Background: Bleeding are common in cardiac surgery, with significant impacts on transfusion-related complications and patient prognosis. This study aimed to determine the differences in perioperative blood loss, transfusion rates, and the incidence of postoperative pulmonary complications (PPCs) with and without the use of positive end-expiratory pressure (PEEP) in patients undergoing off-pump coronary artery bypass graft surgery (OPCAB).

Methods: This single-center, retrospective study included 106 adult patients undergoing coronary artery bypass surgery without cardiopulmonary bypass from January 2018 to March 2022. The patients were divided into two groups based on intraoperative ventilator settings: the zero-PEEP (ZEEP) group and the PEEP group. The primary outcome was the perioperative transfusion rate from the intraoperative period to postoperative 7 day. The incidence of PPCs was recorded for 1 week post-operatively. Logistic regression analysis was performed for statistical analysis.

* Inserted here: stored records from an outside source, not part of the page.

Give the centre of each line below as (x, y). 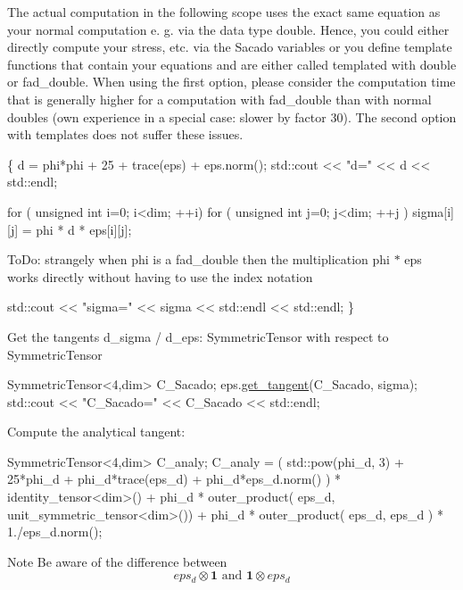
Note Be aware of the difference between (117, 561)
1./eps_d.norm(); (55, 532)
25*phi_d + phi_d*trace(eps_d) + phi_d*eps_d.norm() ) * (174, 479)
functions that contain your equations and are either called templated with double (232, 64)
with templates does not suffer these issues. (125, 134)
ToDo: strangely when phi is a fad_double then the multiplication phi (199, 259)
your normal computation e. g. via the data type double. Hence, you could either (228, 29)
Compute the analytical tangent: (96, 432)
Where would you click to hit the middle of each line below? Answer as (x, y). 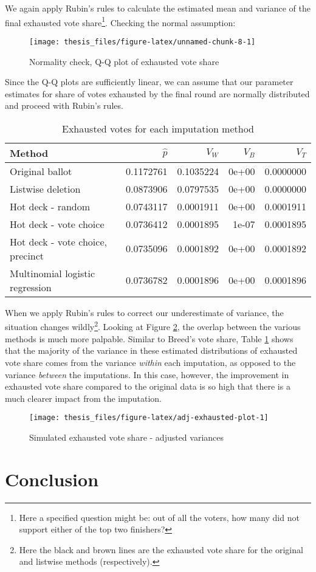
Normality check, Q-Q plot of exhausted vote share (124, 61)
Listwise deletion (45, 188)
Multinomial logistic (53, 273)
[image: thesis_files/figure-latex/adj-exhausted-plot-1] (149, 418)
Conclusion (52, 479)
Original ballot (41, 171)
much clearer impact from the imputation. (83, 398)
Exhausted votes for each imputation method (158, 128)
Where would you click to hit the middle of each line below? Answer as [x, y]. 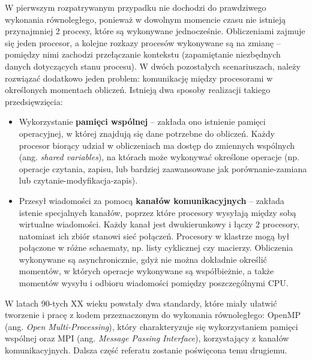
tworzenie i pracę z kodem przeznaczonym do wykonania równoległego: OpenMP [153, 315]
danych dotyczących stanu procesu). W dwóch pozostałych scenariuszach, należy [153, 66]
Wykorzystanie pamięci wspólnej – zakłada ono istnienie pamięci [142, 121]
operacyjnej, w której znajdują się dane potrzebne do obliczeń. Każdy [147, 133]
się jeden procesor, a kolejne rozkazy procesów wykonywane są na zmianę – [143, 42]
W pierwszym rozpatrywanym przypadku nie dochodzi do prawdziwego [136, 7]
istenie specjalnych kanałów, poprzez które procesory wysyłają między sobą [157, 212]
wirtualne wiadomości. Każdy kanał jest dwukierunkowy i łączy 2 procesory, [159, 224]
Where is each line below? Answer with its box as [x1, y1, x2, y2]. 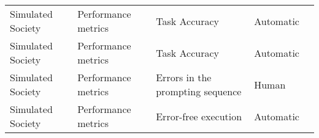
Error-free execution [156, 109, 242, 123]
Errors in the [156, 70, 212, 84]
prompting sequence [156, 84, 242, 98]
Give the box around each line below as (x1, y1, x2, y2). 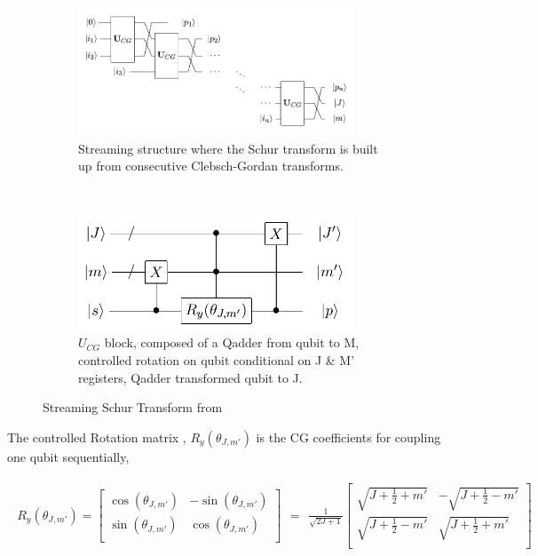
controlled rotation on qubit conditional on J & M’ (78, 351, 355, 369)
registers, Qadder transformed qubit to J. (78, 368, 303, 386)
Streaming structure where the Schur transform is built (78, 139, 378, 157)
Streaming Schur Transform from (43, 398, 223, 417)
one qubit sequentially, (7, 447, 130, 465)
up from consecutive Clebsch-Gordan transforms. (78, 156, 344, 175)
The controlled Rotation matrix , (7, 427, 186, 446)
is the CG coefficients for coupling (256, 427, 441, 446)
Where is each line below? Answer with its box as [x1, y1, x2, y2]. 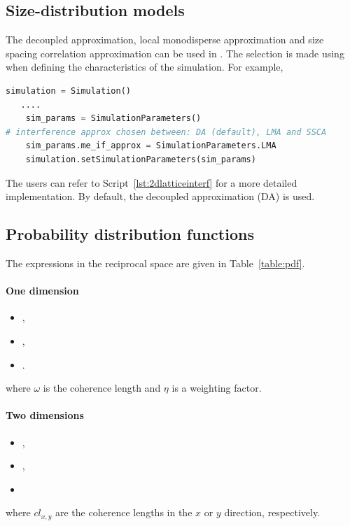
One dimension [6, 283, 79, 298]
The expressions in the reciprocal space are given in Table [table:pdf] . [6, 255, 305, 270]
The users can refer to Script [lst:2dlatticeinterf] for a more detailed [6, 175, 297, 190]
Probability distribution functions [6, 223, 254, 245]
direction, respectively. [224, 505, 321, 520]
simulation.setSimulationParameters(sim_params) [25, 154, 256, 164]
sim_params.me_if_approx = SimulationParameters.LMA [25, 141, 276, 151]
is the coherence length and [43, 381, 161, 395]
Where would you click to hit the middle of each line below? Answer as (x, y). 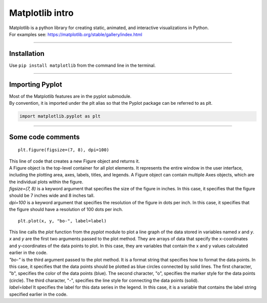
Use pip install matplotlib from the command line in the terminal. (82, 65)
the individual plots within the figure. (46, 182)
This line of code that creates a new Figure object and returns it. (74, 161)
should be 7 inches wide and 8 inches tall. (52, 196)
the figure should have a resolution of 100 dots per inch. (66, 210)
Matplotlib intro (41, 13)
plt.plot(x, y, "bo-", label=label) (62, 221)
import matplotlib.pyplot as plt (60, 116)
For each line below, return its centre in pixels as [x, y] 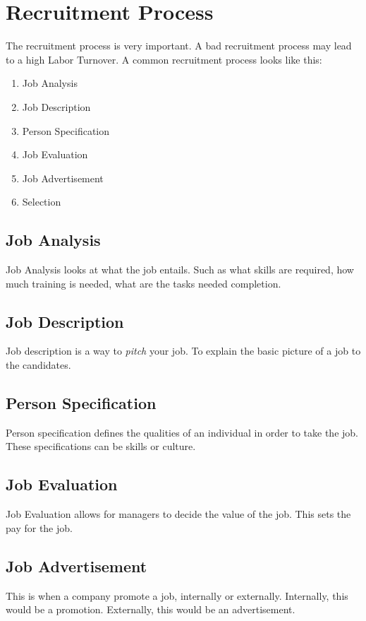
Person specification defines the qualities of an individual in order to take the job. [182, 432]
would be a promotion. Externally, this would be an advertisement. [151, 609]
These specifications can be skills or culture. [101, 446]
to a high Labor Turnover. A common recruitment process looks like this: [164, 59]
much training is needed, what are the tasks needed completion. [144, 283]
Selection [42, 202]
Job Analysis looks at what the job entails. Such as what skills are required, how [180, 270]
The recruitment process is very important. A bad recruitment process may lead [179, 46]
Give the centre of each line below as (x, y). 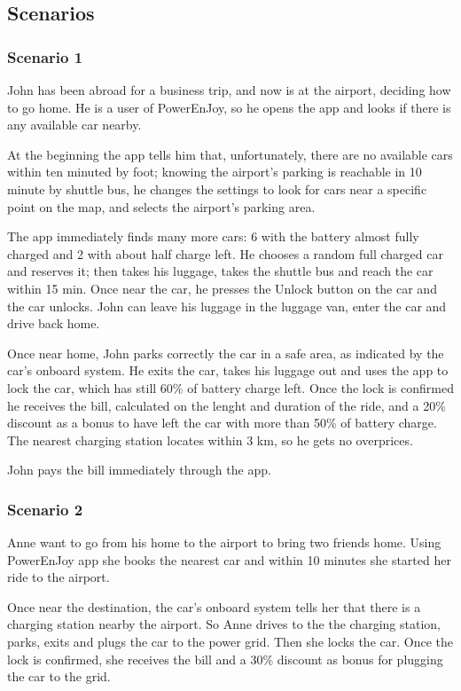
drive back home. (54, 323)
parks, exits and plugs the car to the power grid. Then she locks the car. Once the (230, 642)
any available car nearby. (74, 125)
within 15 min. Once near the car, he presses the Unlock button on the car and (222, 288)
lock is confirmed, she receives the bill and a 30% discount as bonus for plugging (225, 659)
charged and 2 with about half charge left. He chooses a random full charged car (225, 253)
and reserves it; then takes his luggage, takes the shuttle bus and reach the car (220, 271)
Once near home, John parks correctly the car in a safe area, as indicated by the (226, 353)
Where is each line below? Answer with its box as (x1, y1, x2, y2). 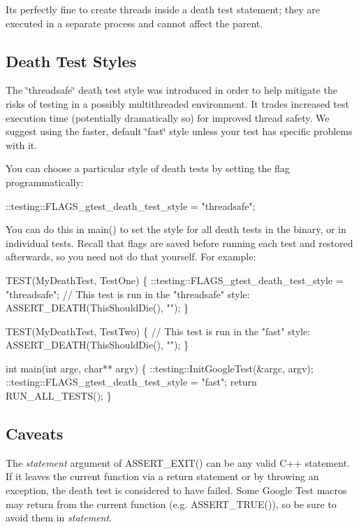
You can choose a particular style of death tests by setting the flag (6, 161, 290, 176)
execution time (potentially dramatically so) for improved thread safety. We (6, 110, 330, 125)
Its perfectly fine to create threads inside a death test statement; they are (6, 2, 321, 16)
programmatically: (6, 174, 84, 189)
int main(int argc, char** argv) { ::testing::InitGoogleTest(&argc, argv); (6, 360, 314, 375)
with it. (6, 137, 38, 152)
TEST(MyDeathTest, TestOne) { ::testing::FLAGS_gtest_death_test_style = (6, 272, 344, 287)
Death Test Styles (6, 50, 137, 71)
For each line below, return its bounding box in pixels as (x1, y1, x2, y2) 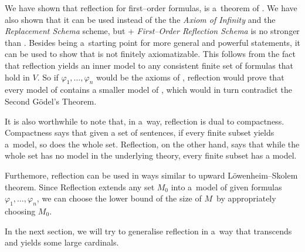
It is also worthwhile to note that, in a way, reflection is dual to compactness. (5, 115, 284, 127)
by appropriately (216, 192, 276, 204)
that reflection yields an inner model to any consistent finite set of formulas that (5, 59, 294, 71)
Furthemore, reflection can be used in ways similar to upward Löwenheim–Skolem (5, 169, 298, 181)
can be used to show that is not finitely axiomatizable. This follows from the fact (5, 48, 296, 60)
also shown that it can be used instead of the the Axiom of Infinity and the (5, 13, 276, 25)
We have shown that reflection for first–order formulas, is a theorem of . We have (5, 2, 297, 14)
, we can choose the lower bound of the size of (36, 192, 202, 204)

Results: The average PEEP in the PEEP group was 4.92 ± 0.42 cmH2O. Multiple regression analysis indicated that lower mean airway pressure during surgery tend to associate with intraoperative lower blood loss. The intraoperative transfusion rates in the ZEEP group were significantly lower than those in the PEEP group (ZEEP:14%, PEEP 38.4%, P = 0.02). Logistic regression analysis revealed that ZEEP (adjusted odds ratio [OR] 0.13, 95% confidence interval [CI] 0.04-0.78) and Society of Thoracic Surgeons(STS) scores (adjusted OR 2.31, 95% CI 1.53-3.49) were significantly associated with a reduced requirement for perioperative transfusions. No significant difference was observed between the two groups in terms of PPCs (p = 0.824). Atelectasis was the most common complication in both groups (ZEEP: 35.7%, PEEP: 40%, P = 0.832).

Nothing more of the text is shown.